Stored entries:
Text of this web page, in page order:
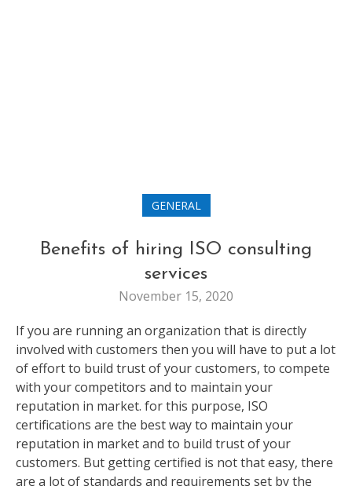
GENERAL
Benefits of hiring ISO consulting
services
November 15, 2020
If you are running an organization that is directly
involved with customers then you will have to put a lot
of effort to build trust of your customers, to compete
with your competitors and to maintain your
reputation in market. for this purpose, ISO
certifications are the best way to maintain your
reputation in market and to build trust of your
customers. But getting certified is not that easy, there
are a lot of standards and requirements set by the
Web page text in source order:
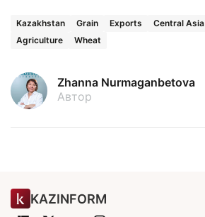
Kazakhstan Grain Exports Central Asia
Agriculture
Wheat
Zhanna Nurmaganbetova
Автор
KAZINFORM

**Assigned task**
Pull out all lines containing the word "your" from the entries above.

**Written answer**
of effort to build trust of your customers, to compete
with your competitors and to maintain your
certifications are the best way to maintain your
reputation in market and to build trust of your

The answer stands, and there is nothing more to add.